▶ **TO DO**:
Return all the entries exactly. No pictures.

PROVIDED ENTRIES Start Marker

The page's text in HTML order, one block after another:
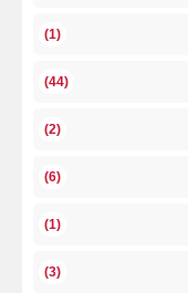
(1)
(44)
(2)
(6)
(1)
(3)
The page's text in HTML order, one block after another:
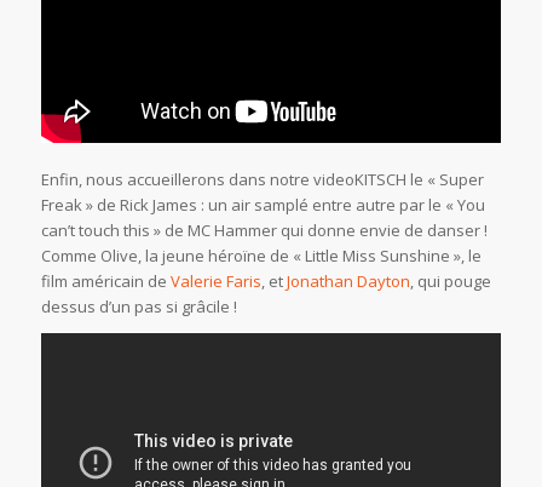
Enfin, nous accueillerons dans notre videoKITSCH le « Super
Freak » de Rick James : un air samplé entre autre par le « You
can’t touch this » de MC Hammer qui donne envie de danser !
Comme Olive, la jeune héroïne de « Little Miss Sunshine », le
film américain de Valerie Faris, etJonathan Dayton, qui pouge
dessus d’un pas si grâcile !

PROVIDED ENTRIES End Marker

▶ **EXERCISE OUTPUT**:
The page's text in HTML order, one block after another:
(1)
(44)
(2)
(6)
(1)
(3)
The page's text in HTML order, one block after another:
Enfin, nous accueillerons dans notre videoKITSCH le « Super
Freak » de Rick James : un air samplé entre autre par le « You
can’t touch this » de MC Hammer qui donne envie de danser !
Comme Olive, la jeune héroïne de « Little Miss Sunshine », le
film américain de Valerie Faris, etJonathan Dayton, qui pouge
dessus d’un pas si grâcile !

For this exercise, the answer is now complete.